Instructions for the task >> The word "pixels" occurs in some lines of the listing. Copy those lines.
______
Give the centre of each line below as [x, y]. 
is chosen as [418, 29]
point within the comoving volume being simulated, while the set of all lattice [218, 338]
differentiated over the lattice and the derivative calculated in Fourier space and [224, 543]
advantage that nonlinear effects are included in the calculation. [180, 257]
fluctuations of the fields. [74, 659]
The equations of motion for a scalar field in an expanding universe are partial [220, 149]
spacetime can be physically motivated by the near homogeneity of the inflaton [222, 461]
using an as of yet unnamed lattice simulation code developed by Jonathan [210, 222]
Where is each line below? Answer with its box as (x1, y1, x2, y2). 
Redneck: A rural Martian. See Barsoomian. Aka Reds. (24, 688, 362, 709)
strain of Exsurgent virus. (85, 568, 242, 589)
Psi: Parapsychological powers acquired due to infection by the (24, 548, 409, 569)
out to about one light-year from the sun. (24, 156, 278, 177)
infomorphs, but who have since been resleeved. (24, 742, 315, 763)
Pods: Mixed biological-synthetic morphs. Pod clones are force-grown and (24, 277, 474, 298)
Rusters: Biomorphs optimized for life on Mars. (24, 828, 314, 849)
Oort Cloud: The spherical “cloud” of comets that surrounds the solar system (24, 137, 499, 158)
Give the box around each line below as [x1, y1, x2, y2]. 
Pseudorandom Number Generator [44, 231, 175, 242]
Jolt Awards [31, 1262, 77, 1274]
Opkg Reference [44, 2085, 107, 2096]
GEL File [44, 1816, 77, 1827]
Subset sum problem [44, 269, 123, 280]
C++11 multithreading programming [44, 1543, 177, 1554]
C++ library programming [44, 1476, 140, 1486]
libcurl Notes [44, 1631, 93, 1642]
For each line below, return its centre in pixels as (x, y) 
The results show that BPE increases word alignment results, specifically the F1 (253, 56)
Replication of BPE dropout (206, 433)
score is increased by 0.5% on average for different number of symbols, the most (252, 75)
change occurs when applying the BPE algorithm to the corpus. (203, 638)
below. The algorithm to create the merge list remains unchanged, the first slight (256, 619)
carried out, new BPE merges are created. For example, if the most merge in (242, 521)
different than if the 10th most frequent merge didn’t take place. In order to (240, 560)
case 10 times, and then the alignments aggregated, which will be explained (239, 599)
______
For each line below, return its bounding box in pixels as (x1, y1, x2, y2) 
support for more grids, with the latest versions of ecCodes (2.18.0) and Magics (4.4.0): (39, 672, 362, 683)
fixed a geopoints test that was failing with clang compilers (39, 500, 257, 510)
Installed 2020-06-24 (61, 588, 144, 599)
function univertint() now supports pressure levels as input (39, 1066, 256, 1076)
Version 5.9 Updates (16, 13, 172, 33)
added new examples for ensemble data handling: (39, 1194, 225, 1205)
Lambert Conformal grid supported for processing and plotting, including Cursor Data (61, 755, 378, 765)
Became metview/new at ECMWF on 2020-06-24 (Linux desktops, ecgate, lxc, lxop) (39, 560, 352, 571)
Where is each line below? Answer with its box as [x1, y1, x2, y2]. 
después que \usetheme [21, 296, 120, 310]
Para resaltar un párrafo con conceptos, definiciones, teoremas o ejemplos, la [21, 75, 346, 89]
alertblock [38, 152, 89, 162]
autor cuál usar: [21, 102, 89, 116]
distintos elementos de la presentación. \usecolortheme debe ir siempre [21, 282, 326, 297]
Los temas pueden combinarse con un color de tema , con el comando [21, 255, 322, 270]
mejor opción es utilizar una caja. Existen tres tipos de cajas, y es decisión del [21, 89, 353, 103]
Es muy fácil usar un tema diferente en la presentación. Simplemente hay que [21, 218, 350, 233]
______
Response >>
For each line below, return its centre in pixels as (x, y) 
For each line below, return its bounding box in pixels as (x1, y1, x2, y2) 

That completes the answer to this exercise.